Exercise description:
In the records below, some lines contain the word "group". Copy each of them.

Dataset items:
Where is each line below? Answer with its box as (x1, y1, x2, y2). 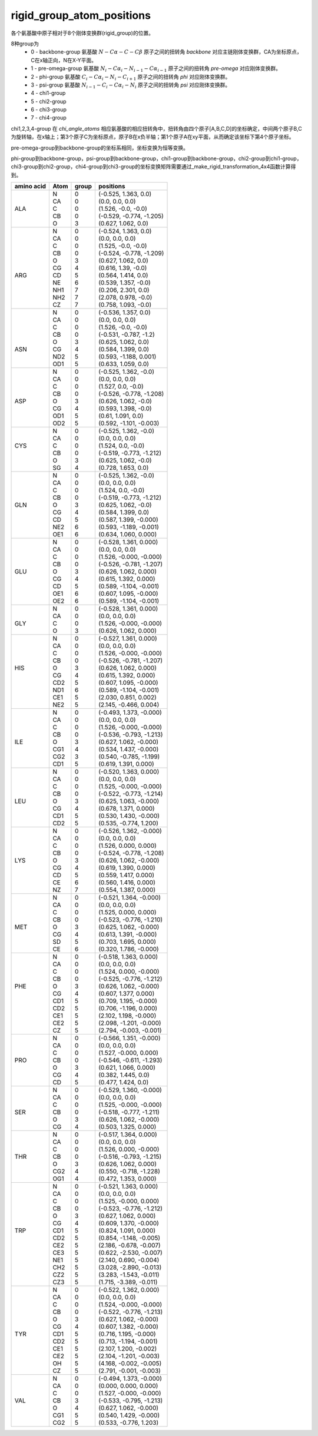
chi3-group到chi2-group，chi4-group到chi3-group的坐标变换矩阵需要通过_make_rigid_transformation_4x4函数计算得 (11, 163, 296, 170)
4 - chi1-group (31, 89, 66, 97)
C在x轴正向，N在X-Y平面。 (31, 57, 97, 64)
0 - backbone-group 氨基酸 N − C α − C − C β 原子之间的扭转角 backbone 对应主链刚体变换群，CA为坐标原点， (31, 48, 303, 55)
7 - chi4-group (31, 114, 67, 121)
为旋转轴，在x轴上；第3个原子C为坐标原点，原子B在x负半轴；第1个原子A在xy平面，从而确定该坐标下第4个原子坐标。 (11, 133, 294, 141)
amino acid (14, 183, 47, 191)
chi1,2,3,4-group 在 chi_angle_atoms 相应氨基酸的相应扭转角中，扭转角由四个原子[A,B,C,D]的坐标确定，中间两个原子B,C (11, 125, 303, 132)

Solution:
chi3-group到chi2-group，chi4-group到chi3-group的坐标变换矩阵需要通过_make_rigid_transformation_4x4函数计算得 (11, 163, 296, 170)
4 - chi1-group (31, 89, 66, 97)
0 - backbone-group 氨基酸 N − C α − C − C β 原子之间的扭转角 backbone 对应主链刚体变换群，CA为坐标原点， (31, 48, 303, 55)
7 - chi4-group (31, 114, 67, 121)
chi1,2,3,4-group 在 chi_angle_atoms 相应氨基酸的相应扭转角中，扭转角由四个原子[A,B,C,D]的坐标确定，中间两个原子B,C (11, 125, 303, 132)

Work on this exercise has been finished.